[Exercise details]
Write out the lines of the material below exactly, beginning at the line with "génération d’individus. Si" and stopping after the line with "Platform Descriptor File", and leave out the pictures.

[Records to use]

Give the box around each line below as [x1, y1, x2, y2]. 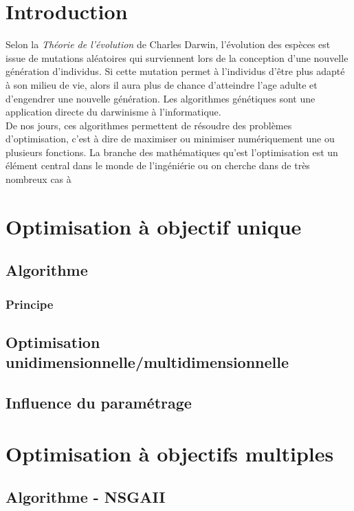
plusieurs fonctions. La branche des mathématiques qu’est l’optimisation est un [5, 144, 338, 159]
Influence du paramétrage [5, 392, 192, 413]
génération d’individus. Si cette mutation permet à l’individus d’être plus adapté [5, 64, 345, 78]
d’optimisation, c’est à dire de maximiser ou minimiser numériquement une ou [5, 131, 335, 146]
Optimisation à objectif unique [5, 212, 302, 240]
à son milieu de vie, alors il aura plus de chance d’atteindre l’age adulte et [5, 77, 318, 91]
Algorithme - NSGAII [5, 486, 166, 508]
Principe [5, 295, 54, 312]
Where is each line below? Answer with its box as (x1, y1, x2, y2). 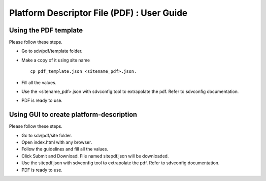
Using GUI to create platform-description (9, 111, 137, 119)
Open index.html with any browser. (21, 139, 92, 145)
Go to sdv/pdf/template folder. (21, 48, 83, 54)
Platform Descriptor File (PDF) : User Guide (9, 7, 188, 18)
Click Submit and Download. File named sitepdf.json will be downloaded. (21, 153, 169, 159)
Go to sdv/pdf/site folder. (21, 132, 72, 138)
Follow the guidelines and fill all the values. (21, 146, 108, 152)
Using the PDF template (9, 26, 83, 34)
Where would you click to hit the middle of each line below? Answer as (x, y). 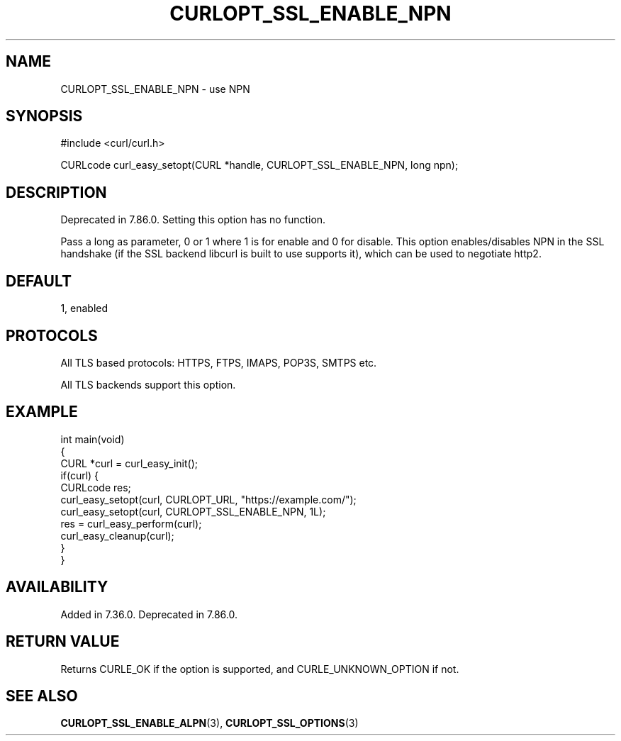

[Written answer]
génération d’individus. Si cette mutation permet à l’individus d’être plus adapté [5, 64, 345, 78]
d’optimisation, c’est à dire de maximiser ou minimiser numériquement une ou [5, 131, 335, 146]
Optimisation à objectif unique [5, 212, 302, 240]
à son milieu de vie, alors il aura plus de chance d’atteindre l’age adulte et [5, 77, 318, 91]
Algorithme - NSGAII [5, 486, 166, 508]
Principe [5, 295, 54, 312]
Where is each line below? Answer with its box as (x1, y1, x2, y2). 
Using GUI to create platform-description (9, 111, 137, 119)
Open index.html with any browser. (21, 139, 92, 145)
Go to sdv/pdf/template folder. (21, 48, 83, 54)
Platform Descriptor File (PDF) : User Guide (9, 7, 188, 18)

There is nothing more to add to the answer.